Ну конечно же, они были поддельные. Всегда элегантный и вроде бы непринужденный, Пьер вел двойную или тройную жизнь, причем одна от другой были отделены непроницаемой перегородкой. Направляясь в свой клуб, он захватил с собой фальшивые документы, которые могли пригодиться ему вечером. Лейтенант посмотрел на них, пожал плечами и вернул Пьеру. Тот как бы в благодарность, в тон немцу, но вместе с тем стараясь не переигрывать, процитировал сквозь зубы строки из Гёте:

«Unsterbliche heben verlorene Kinder

Mit feurigen Armen zum Himmel empor…»

[4]

— Вы говорите по-немецки? — спросил лейтенант.

— Говорил, — ответил Пьер. — Возможно, когда-нибудь опять буду говорить.

На мосту Сольферино, ныне разрушенном, — так исчезают города, привычки, уходит время: я вспоминаю, что когда-то пожилые люди, бывавшие во дворце Сен-Клу или обедавшие в «золотом доме», откуда Одетта писала письма Свану, представлялись мне пришельцами из другого мира, — Пьер чуть было не споткнулся о трупы двух людей, лежавших, раскинув руки, поперек мостовой. И он подумал, что его жизнь тоже могла оборваться вот здесь жарким летним днем в середине века на выходе из сада Тюильри. Как было бы обидно! Еще столько хотелось бы сделать. Вечером он участвовал в одном из тех совещаний, где решалась судьба послевоенной печати. Там были Жорж Бидо, с его металлическим голосом, выговаривающим довольно замысловатые формулировки, Александр Пароди, умница Пьер Лазарефф, в подтяжках и с очками на лбу, Пьер Бриссон, с зеленым карандашом в руке, Робер Сальмон, Альбер Камю, Юбер Бёв-Мери и еще несколько человек, чьи имена Пьер тогда еще едва-едва знал, хотя вскоре о них должны были заговорить буквально все. Еще только рождались «Франс-Суар», новые «Фигаро», «Монд», заменившие «Тан», «Либерасьон», «Комба», «Паризьен либере». По забавному и противоречивому стечению обстоятельств Пьер оказался замешан в новом распределении имущества, в передаче средств производства, во всяком случае интеллектуальных, почти в революции, которую ее противники стали потом называть ограблением.
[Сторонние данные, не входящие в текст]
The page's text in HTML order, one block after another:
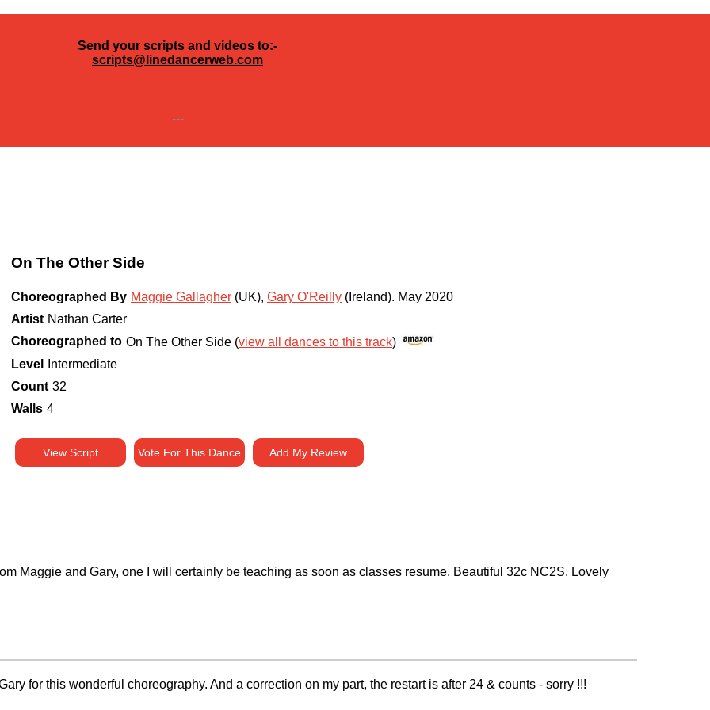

После многих и давних поворотов в истории — начиная с дела Дрейфуса и герцогини д’Юзес, после отказа семьи от современного мира, после сближения с семьей Реми-Мишо, примирившей нас с последним, после Мазурских озер, подаривших нам Урсулу, после консула в Гамбурге, одолжившего нам Миретту, далее через творчество художников-абстракционистов и негров-джазменов с улицы Варенн, через Уолл-стрит и войну в Испании, через кризис 1929 года и расцвет компартии, не без помощи уроков господина Конта, не без помощи моряка со Скироса и проститутки с Капри — Пьер, Клод и Филипп пришвартовали нашу семью к берегам современности.